AIM OF THE TASK
Every entry below is to be returned unchanged. Images are not part of the copy.

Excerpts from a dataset
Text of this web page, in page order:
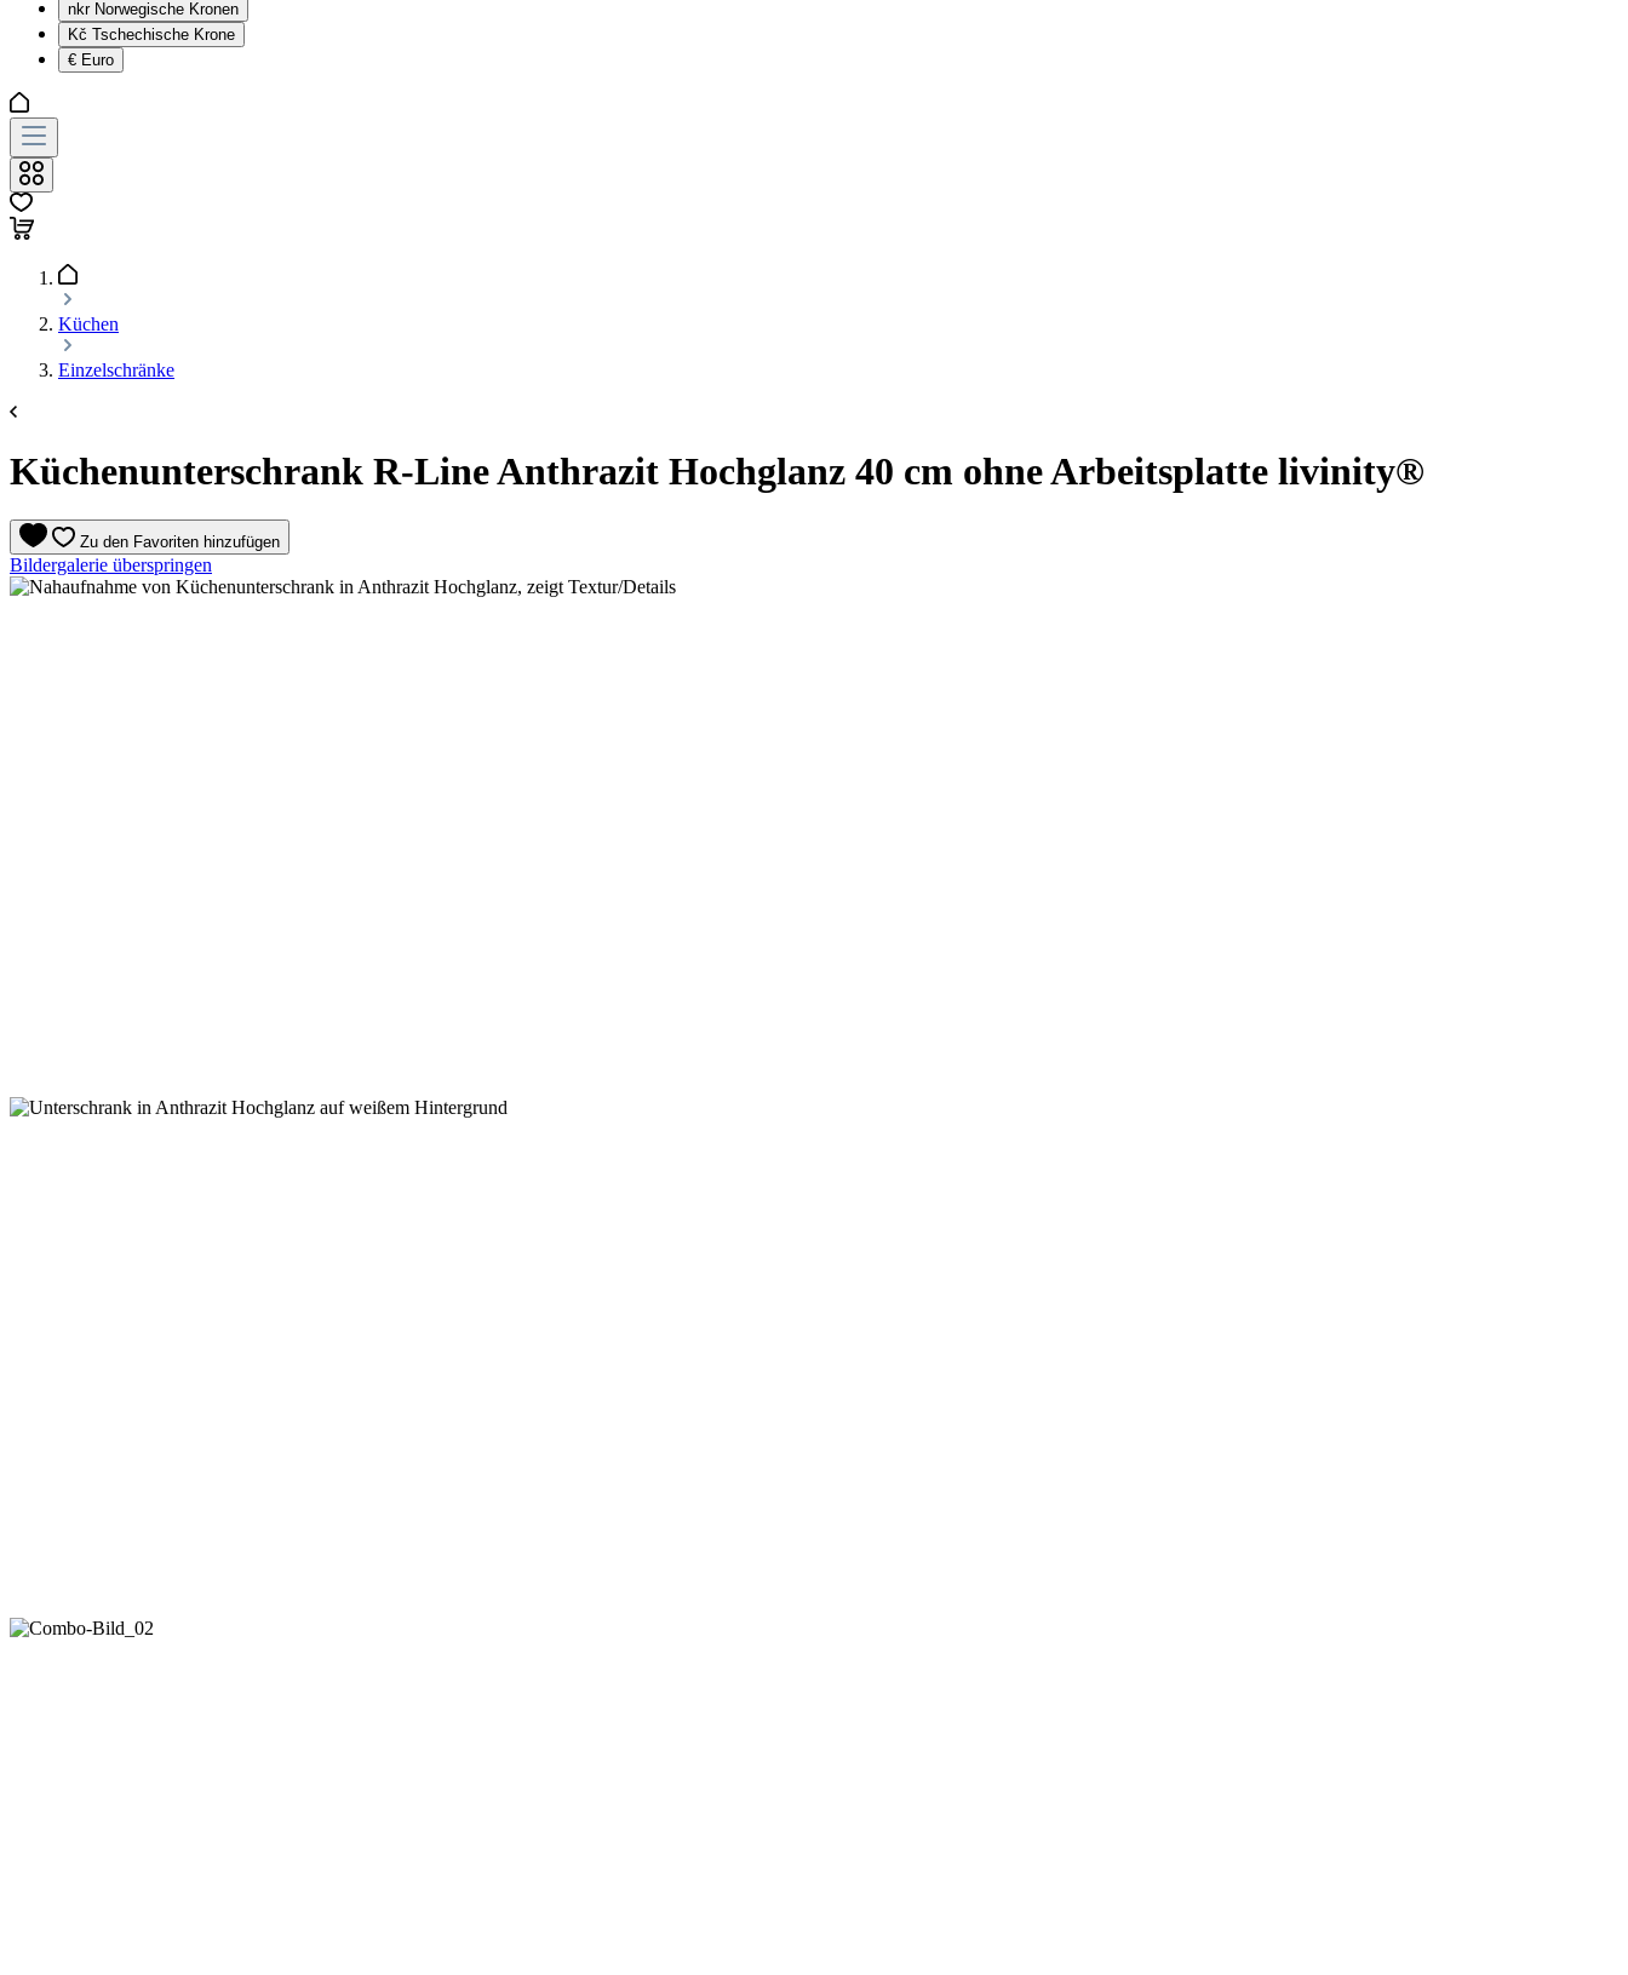
nkr Norwegische Kronen
Kč Tschechische Krone
€ Euro
Küchen
Einzelschränke
Küchenunterschrank R-Line Anthrazit Hochglanz 40 cm ohne Arbeitsplatte livinity®
Zu den Favoriten hinzufügen
Bildergalerie überspringen
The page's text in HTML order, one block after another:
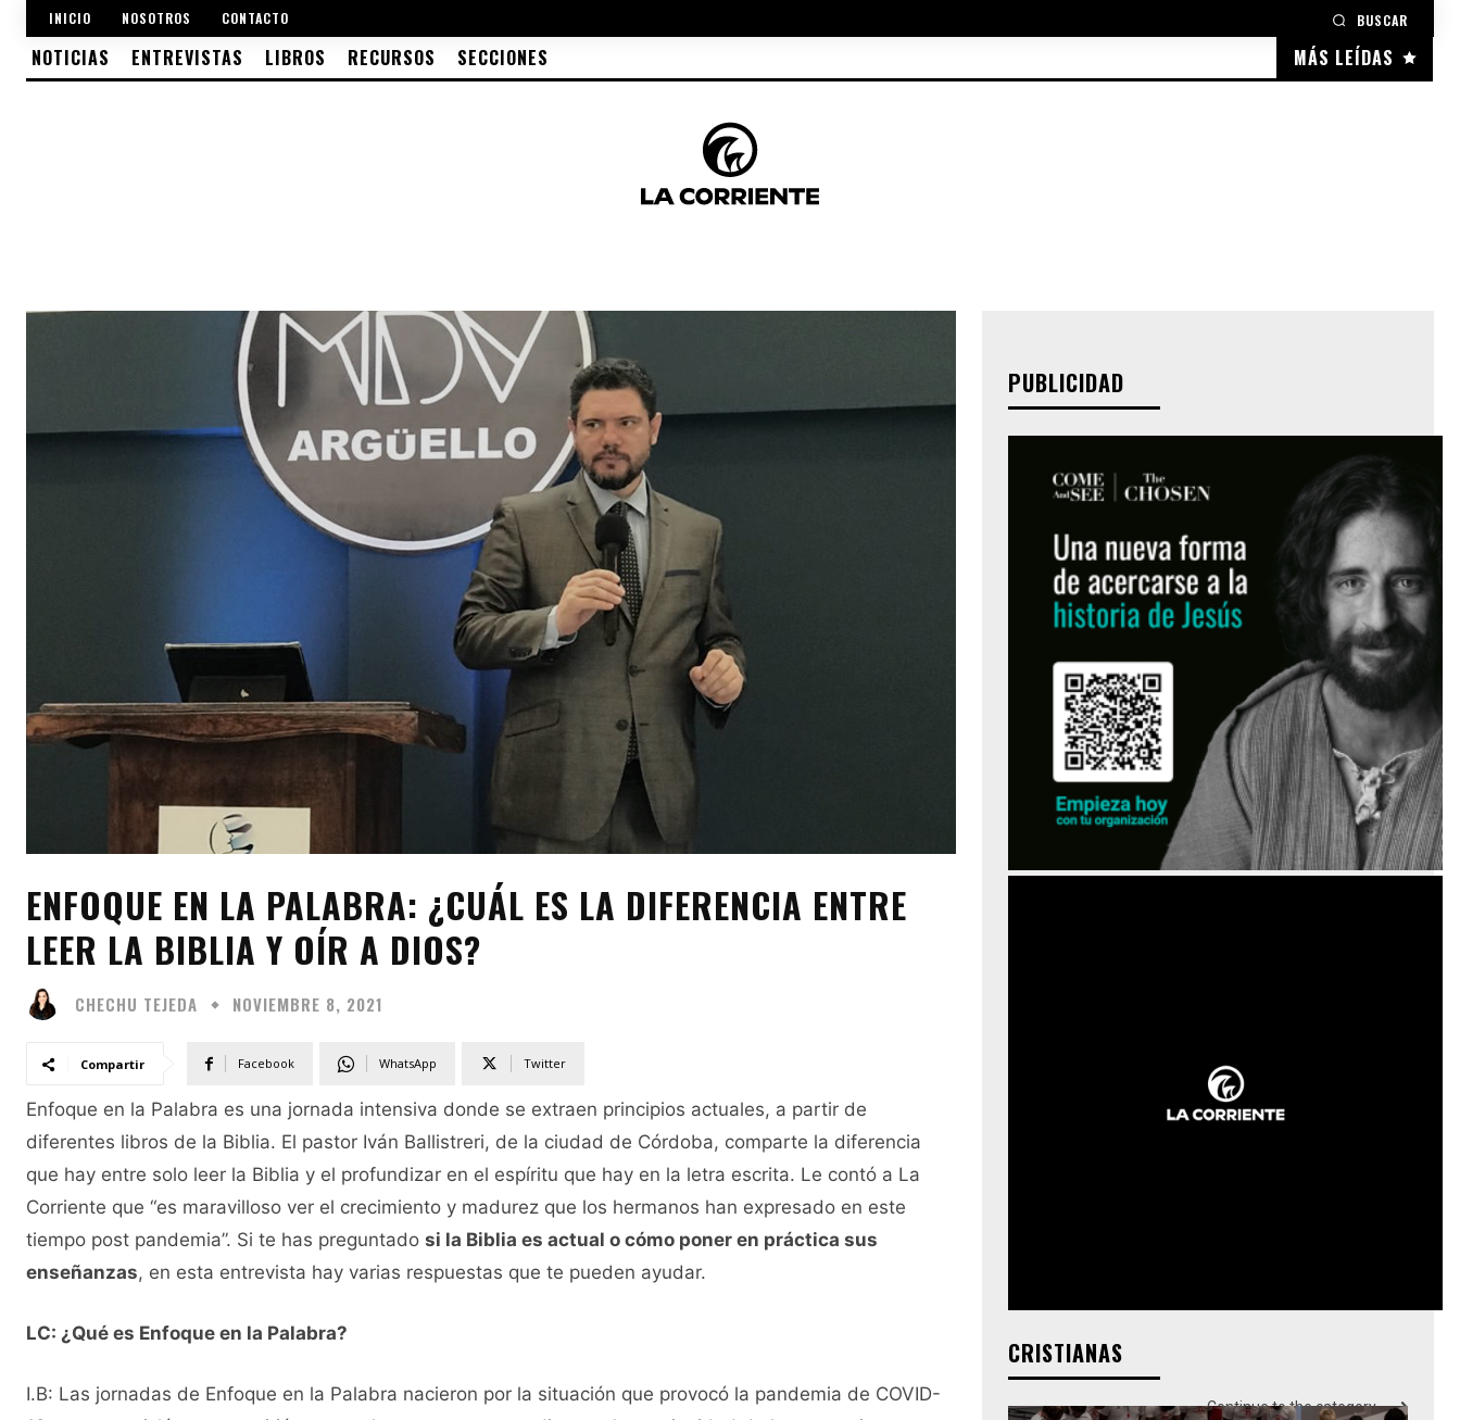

COMPLETED EXERCISE
Text of this web page, in page order:
nkr Norwegische Kronen
Kč Tschechische Krone
€ Euro
Küchen
Einzelschränke
Küchenunterschrank R-Line Anthrazit Hochglanz 40 cm ohne Arbeitsplatte livinity®
Zu den Favoriten hinzufügen
Bildergalerie überspringen
The page's text in HTML order, one block after another:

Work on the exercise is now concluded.